§ Try it
Please copy exactly the line containing "Key Document: The" and every line after it, through the last line of the records below, leaving out all pictures.

§ Listed entries
****

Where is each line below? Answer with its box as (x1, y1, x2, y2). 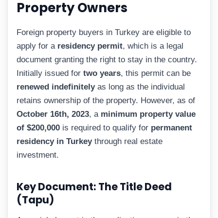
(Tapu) (17, 192, 54, 207)
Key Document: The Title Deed (17, 179, 172, 194)
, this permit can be (121, 68, 191, 78)
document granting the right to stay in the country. (17, 54, 197, 64)
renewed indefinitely (17, 82, 95, 91)
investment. (17, 150, 59, 160)
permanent (151, 123, 192, 132)
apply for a (17, 41, 57, 51)
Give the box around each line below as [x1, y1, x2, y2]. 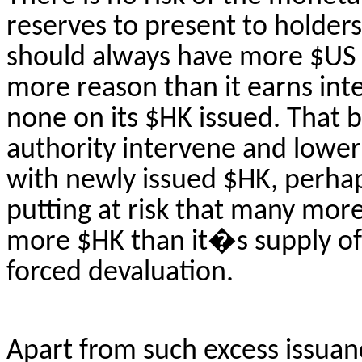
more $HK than [6, 227, 192, 257]
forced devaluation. [6, 258, 234, 288]
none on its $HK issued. [6, 104, 287, 134]
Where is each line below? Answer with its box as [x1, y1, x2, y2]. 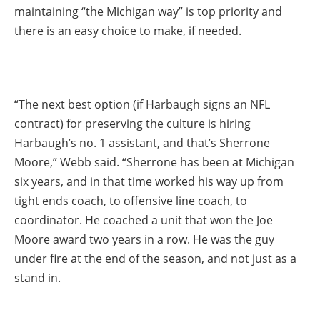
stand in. [14, 269, 61, 286]
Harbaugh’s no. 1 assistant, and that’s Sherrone [14, 134, 270, 151]
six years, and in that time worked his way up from [14, 173, 284, 189]
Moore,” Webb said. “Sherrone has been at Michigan [14, 154, 294, 170]
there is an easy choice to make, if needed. [14, 22, 241, 39]
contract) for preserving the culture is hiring [14, 115, 251, 131]
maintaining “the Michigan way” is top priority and [14, 3, 282, 19]
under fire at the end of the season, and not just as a [14, 250, 296, 266]

****

§ Response to this task
Key Document: The Title Deed (17, 179, 172, 194)
, this permit can be (121, 68, 191, 78)
document granting the right to stay in the country. (17, 54, 197, 64)
renewed indefinitely (17, 82, 95, 91)
investment. (17, 150, 59, 160)
permanent (151, 123, 192, 132)
apply for a (17, 41, 57, 51)
Give the box around each line below as [x1, y1, x2, y2]. 
more $HK than [6, 227, 192, 257]
forced devaluation. [6, 258, 234, 288]
none on its $HK issued. [6, 104, 287, 134]
Where is each line below? Answer with its box as [x1, y1, x2, y2]. 
stand in. [14, 269, 61, 286]
Harbaugh’s no. 1 assistant, and that’s Sherrone [14, 134, 270, 151]
six years, and in that time worked his way up from [14, 173, 284, 189]
Moore,” Webb said. “Sherrone has been at Michigan [14, 154, 294, 170]
there is an easy choice to make, if needed. [14, 22, 241, 39]
contract) for preserving the culture is hiring [14, 115, 251, 131]
maintaining “the Michigan way” is top priority and [14, 3, 282, 19]
under fire at the end of the season, and not just as a [14, 250, 296, 266]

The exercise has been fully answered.